The following primers for mouse genes were used: Ccnd1 F: 5′GCAGAAGGAGATTGTGCCATCC3′; CCnd1 R: 5′AGGAAGCGGTCCAGGTAGTTCA3′; Notch1 F: 5′GCTGCCTCTTTGATGGCTTCGA 3′; Notch1 R: 5′CACATTCGGCACTGTTACAGCC3′; Hes1 F: 5′GGAAATGACTGTGAAGCACCTCC3′; Hes1 R: 5′GAAGCGGGTCACCTCGTTCATG3′; Itgb4 F: 5′ACACAAGCTCCAGCAGACGAAG3′; Itgb4 R: 5′TCCACCTGCTTCTCTGTCAGCT3′; Nkx2.1 F: 5′CAGGACACCATGCGGAACAGC3′; Nkx2.1 R: 5′GCCATGTTCTTGCTCACGTCCC3′; Myc F: 5′TCGCTGCTGTCCTCCGAGTCC3′; Myc R: 5′GGTTTGCCTCTTCTCCACAGAC3′; PDGFRα F: 5′GCAGTTGCCTTACGACTCCAGA3′; PDGFRα R: 5′GGTTTGAGCATCTTCACAGCCAC3′; PDGFRβ F: 5′ACTACATCTCCAAAGGCAGCACCT3′; PDGFRβ R: 5′TGTAGAACTGGTCGTTCATGGGCA3′; Axin2 F: 5′ATGGAGTCCCTCCTTACCGCAT3′; Axin2 R: 5′GTTCCACAGGCGTCATCTCCTT3′; Lef1 F: 5′ACTGTCAGGCGACACTTCCATG3′; Lef1 R: 5′GTGCTCCTGTTTGACCTGAGGT3′; Id2 F: 5′TCACCAGAGACCTGGACAGAAC3′; Id2 R: 5′TGCTATCATTCGACATAAGCTCAG3′; Msx2 F: 5′AAGACGGAGCACCGTGGATACA3′; Msx2 R: 5′CGGTTGGTCTTGTGTTTCCTCAG3′; Ptch1 F: 5′GCGCAGTCTTCCTCCTGAAC3′; Ptch1 R: 5′GAGGCCCATCATGCCAAAG3′; Ptch1 probe: 5′CCTGGACGGCCGGGATCATT3′; Gli1 F: 5′GACTGCCGCTGGGATGGTTGCAG3′; Gli1 R: 5′GCGTGAATAGGACTTCCGACAGCCT3′; Gli1 probe: 5′ATTCCCAGGAGCAGCTGGTGCACCACAT3′; Nfκb1 F: 5′ GCTGCCAAAGAAGGACACGACA3′; Nfκb1 R: 5′GGCAGGCTATTGCTCATCACAG3′; Tnf F: 5′GGTGCCTATGTCTCAGCCTCTT3′; Tnf R: 5′GCCATAGAACTGATGAGAGGGAG3′; β-actin F: 5′CTGCCTGACGGCCAGGT3′; β-actin R: 5′TGGAAAAGAGCCTCAGGGC3′; β-actin probe: 5′TCGGAACCGCTCGTTGCCAATAGT 3′; Gapdh F: 5′AGGTTGTCTCCTGCGACTTCA3′; Gapdh R: 5′CCAGGAAATGAGCTTGACAAAGTT3′.

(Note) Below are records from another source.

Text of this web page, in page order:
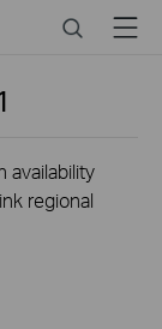
SearchMenu
availability
regional
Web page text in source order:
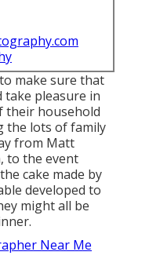
make sure that
take pleasure in
their household
the lots of family
from Matt
to the event
cake made by
developed to
might all be
Near Me
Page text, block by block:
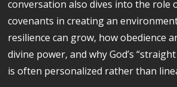
conversation also dives into the role
covenants in creating an
resilience can grow, how obedience
divine power, and why God’s
is often personalized rather than
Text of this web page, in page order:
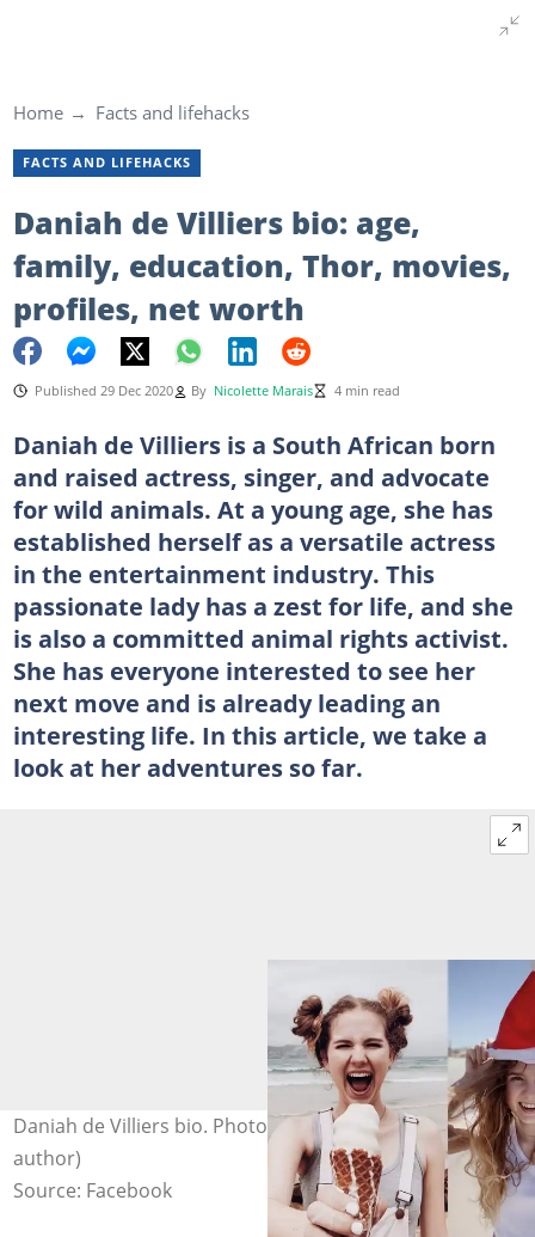
Home Facts and lifehacks
FACTS AND LIFEHACKS
Daniah de Villiers bio: age,
family, education, Thor, movies,
profiles, net worth
Published 29 Dec 2020 By Nicolette Marais 4 min read
Daniah de Villiers is a South African born
and raised actress, singer, and advocate
for wild animals. At a young age, she has
established herself as a versatile actress
in the entertainment industry. This
passionate lady has a zest for life, and she
is also a committed animal rights activist.
She has everyone interested to see her
next move and is already leading an
interesting life. In this article, we take a
look at her adventures so far.
Daniah de Villiers bio. Photo: D de Villiers (modified by
author)
Source: Facebook
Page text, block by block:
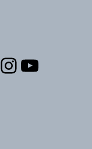
Instagram
YouTube
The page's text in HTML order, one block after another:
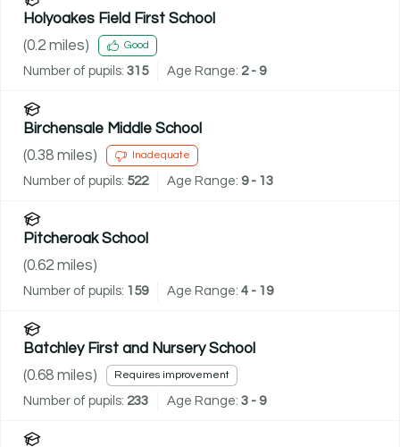
Holyoakes Field First School
(0.2 miles) Good
Number of pupils: 315 Age Range: 2 - 9
Birchensale Middle School
(0.38 miles) Inadequate
Number of pupils: 522 Age Range: 9 - 13
Pitcheroak School
(0.62 miles)
Number of pupils: 159 Age Range: 4 - 19
Batchley First and Nursery School
(0.68 miles) Requires improvement
Number of pupils: 233 Age Range: 3 - 9
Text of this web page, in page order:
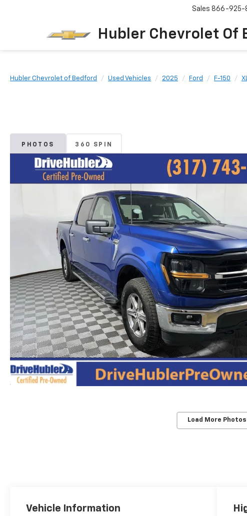
Hubler Chevrolet Of
Sales 866-925-
Hubler Chevrolet of Bedford Used Vehicles 2025 Ford F-150
PHOTOS 360 SPIN
Load More Photos
Vehicle Information
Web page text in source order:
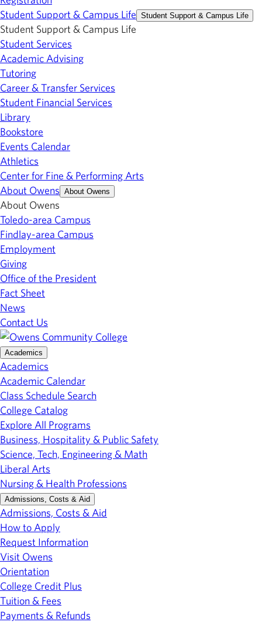
Student Support & Campus Life Student Support & Campus Life
Student Support & Campus Life
Student Services
Academic Advising
Tutoring
Career & Transfer Services
Student Financial Services
Library
Bookstore
Events Calendar
Athletics
Center for Fine & Performing Arts
About Owens About Owens
About Owens
Toledo-area Campus
Findlay-area Campus
Employment
Giving
Office of the President
Fact Sheet
News
Contact Us
Academics
Academics
Academic Calendar
Class Schedule Search
College Catalog
Explore All Programs
Business, Hospitality & Public Safety
Science, Tech, Engineering & Math
Liberal Arts
Nursing & Health Professions
Admissions, Costs & Aid
Admissions, Costs & Aid
How to Apply
Request Information
Visit Owens
Orientation
College Credit Plus
Tuition & Fees
Payments & Refunds
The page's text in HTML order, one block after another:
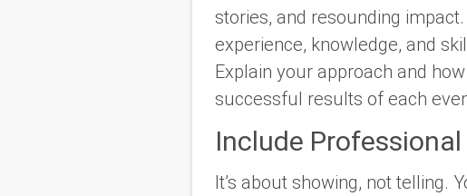
stories, and resounding
experience, knowledge, and
Explain your approach and
successful results of each
Include
It’s about showing, not telling.
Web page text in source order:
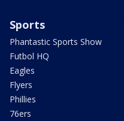
Sports
Phantastic Sports Show
Futbol HQ
Eagles
Flyers
Phillies
76ers
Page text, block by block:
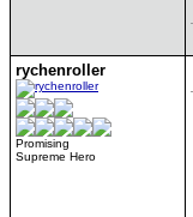
rychenroller
Promising
Supreme Hero
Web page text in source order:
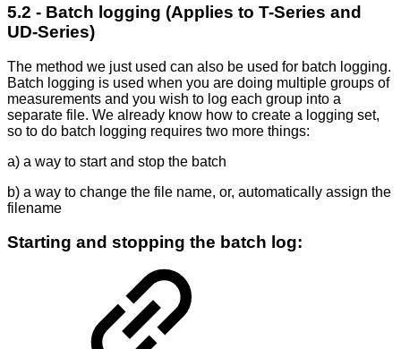
5.2 - Batch logging (Applies to T-Series and
UD-Series)
The method we just used can also be used for batch logging.
Batch logging is used when you are doing multiple groups of
measurements and you wish to log each group into a
separate file. We already know how to create a logging set,
so to do batch logging requires two more things:
a) a way to start and stop the batch
b) a way to change the file name, or, automatically assign the
filename
Starting and stopping the batch log:
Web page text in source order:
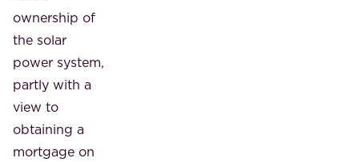
ownership of
the solar
power system,
partly with a
view to
obtaining a
mortgage on
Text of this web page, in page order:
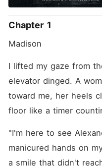
Chapter 1
Madison
I lifted my gaze from
elevator dinged. A
toward me, her heels
floor like a timer
"I'm here to see
manicured hands on
a smile that didn't
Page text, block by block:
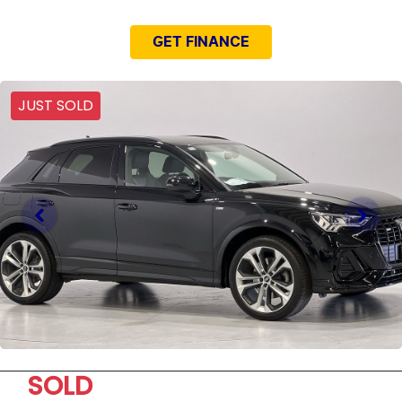
GET FINANCE
JUST SOLD
SOLD
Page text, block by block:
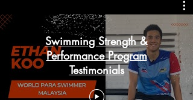
Swimming Strength &
Performance Program
Testimonials
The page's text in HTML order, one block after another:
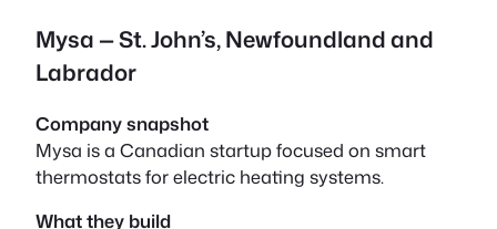
Mysa — St. John’s, Newfoundland and
Labrador
Company snapshot
Mysa is a Canadian startup focused on smart
thermostats for electric heating systems.
What they build
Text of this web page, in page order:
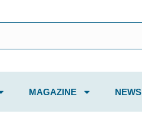
MAGAZINE NEWS
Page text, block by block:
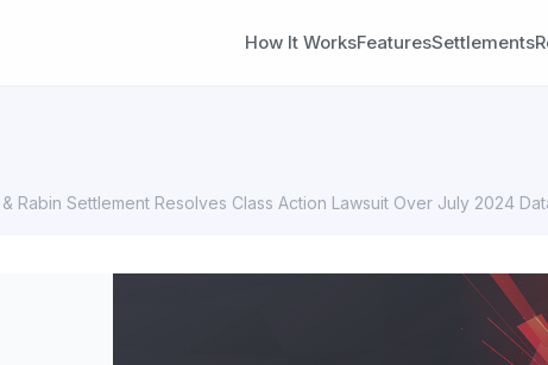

The following primers for human genes were used: SFTPC (SP-C) F: 5′AGCCAGAAACACACGGAGATGGTT3′; SFTPC (SP-C) R: 5′ ATCTTCATGATGTAGCAGCAGGTGCC3′; SCGB1A1 (CC10) F: 5′TCCTCCACCATGAAACTCGCTGT3′; SCGB1A1 (CC10) R: 5′TTCCATGGCAGCCTCATAACTGGA3′; GAPDH F: 5′AAGGTGAAGGTCGGAGTC3′; GAPDH R: 5′GATTTTGGAGGGATCTCG3′. House keeping genes including β-actin and Gapdh were used as internal controls for qPCR.